What is the position of all zeros of a minimum phase, Type 1 Linear Phase FIR Filter?

Question

Let me write down all the facts that I know of.

In context of the z plane:

1. Minimum phase system: All zeros and poles of such a system lie inside the unit circle.
2. Linear phase FIR filter: For every zero ($ z = z_0 $), its inverse ($ z = \frac{1}{z_0} $) is also a zero of this filter.
3. Real value coefficients FIR filter: For every zero, the complex conjugates are also zeros of the filter.

The first two facts match with the question but the third fact is unmentioned in the question.

Let $z_0 = re^{j\theta}$.

Then via fact 2: $z_0^{-1} = r^{-1}e^{-j\theta}$

From fact 1: $r < 1$

Hence if $z_0$ is inside the unit circle, then $z_0^{-1}$ must lay outside the unit circle. But this is not permissible.

Thus is it correct to say that such a filter has no zeros at all?

P.S It is mentioned that the filter is also low pass. So far, I failed to find this information of any use.

Answer 1

Your facts are correct and all make sense. The conjugate reciprocal of a pole or zero inside the unit circle will be outside of a unit circle.

What I think you may have missed is that a linear phase filter is NOT a minimum phase filter and therefore does not meet the first requirement. A linear phase filter will have zeros inside and outside the unit circle at conjugate reciprocal locations, and/or exactly on the unit circle. A minimum phase filter must have all poles and zeros strictly inside the unit circle.
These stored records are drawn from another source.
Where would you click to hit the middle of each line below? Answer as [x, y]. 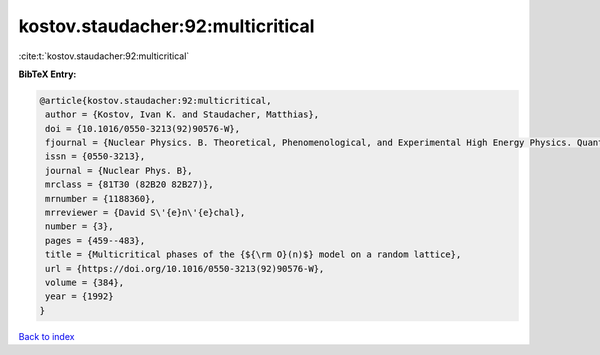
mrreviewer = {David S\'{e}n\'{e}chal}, [145, 213]
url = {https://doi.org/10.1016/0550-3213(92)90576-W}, [185, 268]
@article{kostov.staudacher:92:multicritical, [155, 100]
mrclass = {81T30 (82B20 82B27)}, [129, 184]
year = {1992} [79, 296]
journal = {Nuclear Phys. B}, [119, 170]
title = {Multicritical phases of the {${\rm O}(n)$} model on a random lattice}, [253, 254]
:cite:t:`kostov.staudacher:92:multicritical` [104, 56]
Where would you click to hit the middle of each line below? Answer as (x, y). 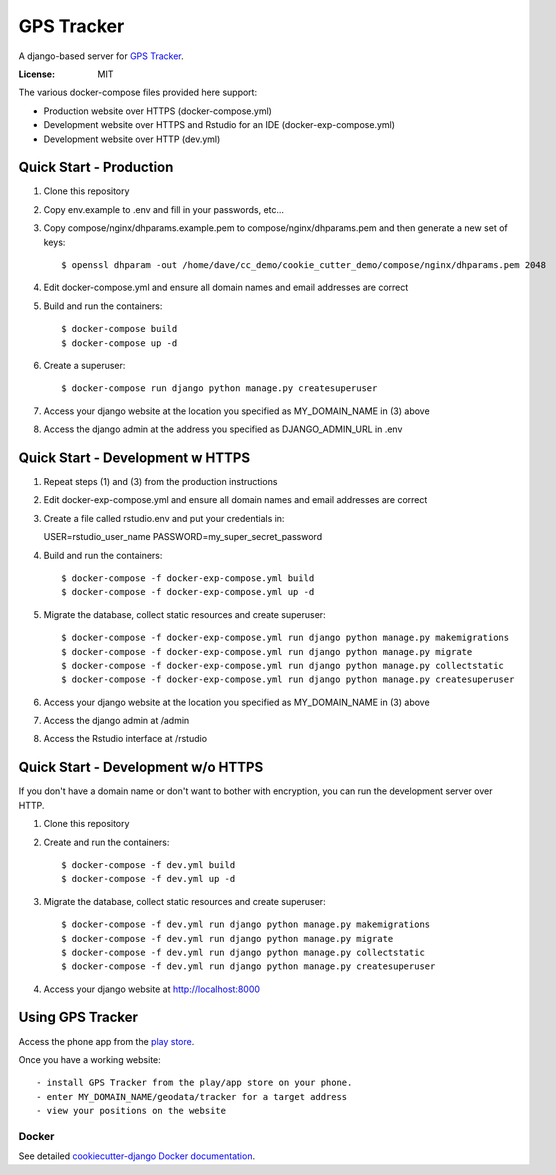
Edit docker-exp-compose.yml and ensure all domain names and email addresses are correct (235, 500)
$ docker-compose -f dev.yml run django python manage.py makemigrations (246, 924)
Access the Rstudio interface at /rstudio (125, 739)
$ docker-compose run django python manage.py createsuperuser (219, 388)
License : (36, 74)
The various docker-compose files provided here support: (138, 92)
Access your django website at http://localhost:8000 (151, 989)
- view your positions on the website (131, 1111)
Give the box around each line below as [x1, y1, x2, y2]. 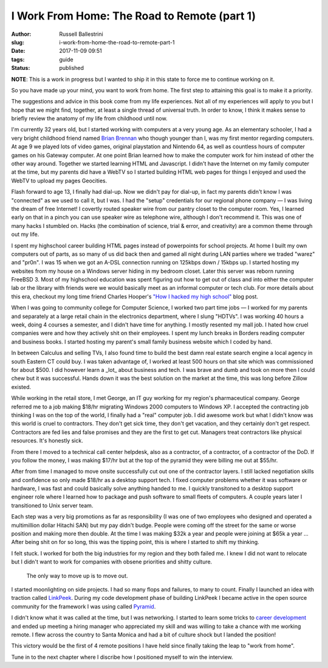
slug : [11, 38, 24, 46]
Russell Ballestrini [59, 30, 103, 38]
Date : [11, 47, 26, 55]
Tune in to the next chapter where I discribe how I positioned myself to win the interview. [11, 653, 233, 661]
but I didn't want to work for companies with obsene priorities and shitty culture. [11, 558, 213, 565]
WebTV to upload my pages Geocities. [11, 177, 108, 184]
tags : [11, 55, 25, 63]
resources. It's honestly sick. [11, 437, 83, 444]
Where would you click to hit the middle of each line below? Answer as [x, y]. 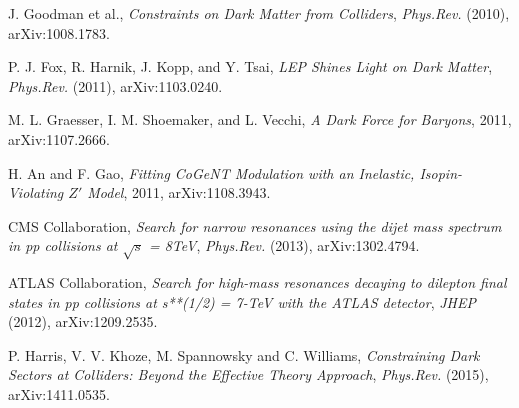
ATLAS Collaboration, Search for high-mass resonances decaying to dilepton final [257, 282]
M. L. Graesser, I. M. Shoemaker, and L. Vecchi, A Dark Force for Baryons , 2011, [260, 119]
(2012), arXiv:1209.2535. [83, 321]
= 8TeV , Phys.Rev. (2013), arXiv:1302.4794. [284, 245]
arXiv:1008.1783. [59, 32]
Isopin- [441, 172]
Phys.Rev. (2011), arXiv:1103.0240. [115, 85]
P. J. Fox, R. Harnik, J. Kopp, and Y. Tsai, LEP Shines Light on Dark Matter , [250, 66]
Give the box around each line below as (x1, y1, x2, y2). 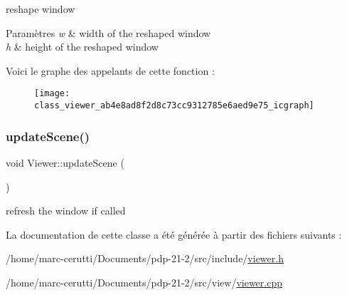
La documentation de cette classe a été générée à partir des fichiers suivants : (6, 227, 342, 242)
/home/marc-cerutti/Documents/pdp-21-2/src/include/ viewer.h (6, 251, 284, 266)
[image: (34, 88, 70, 99)
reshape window (6, 1, 75, 16)
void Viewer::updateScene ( (6, 155, 124, 170)
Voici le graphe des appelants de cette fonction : (6, 63, 215, 78)
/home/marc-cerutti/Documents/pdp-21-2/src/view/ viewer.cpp (6, 274, 283, 289)
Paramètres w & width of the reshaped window (6, 25, 211, 40)
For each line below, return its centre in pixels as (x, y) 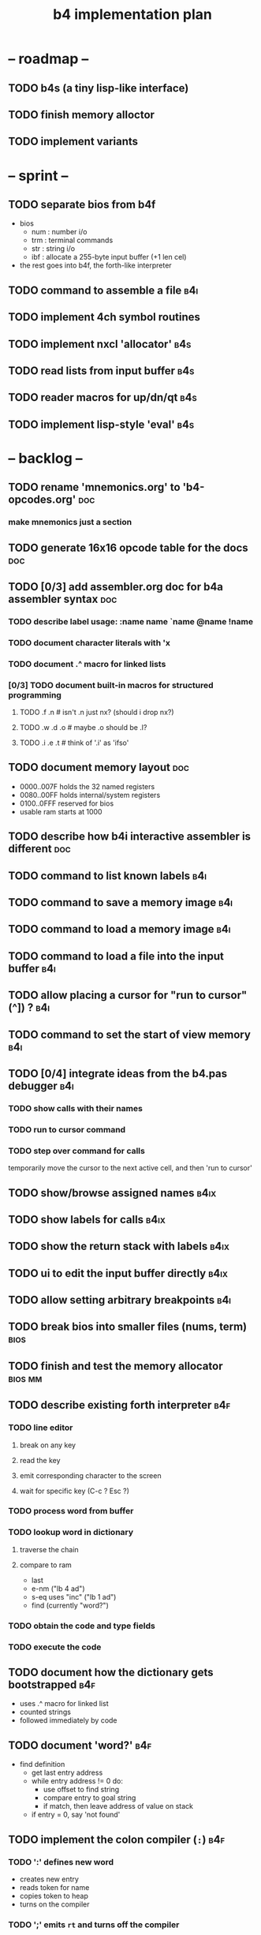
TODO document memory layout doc (99, 767)
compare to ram (46, 1565)
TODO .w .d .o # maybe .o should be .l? (83, 728)
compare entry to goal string (89, 1798)
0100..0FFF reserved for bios (67, 803)
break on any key (48, 1445)
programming (35, 694)
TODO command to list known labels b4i (108, 876)

Not all filters have real coefficients, but if the coefficients are real for any type of filter then as given in the third point any complex poles or zeros will appear in conjugate pairs.

There are also some important facts worth studying (and discussed on other posts here) specific to the four types of FIR filters (Type 1, Type 2, Type 3 and Type 4) with respect to their zeros.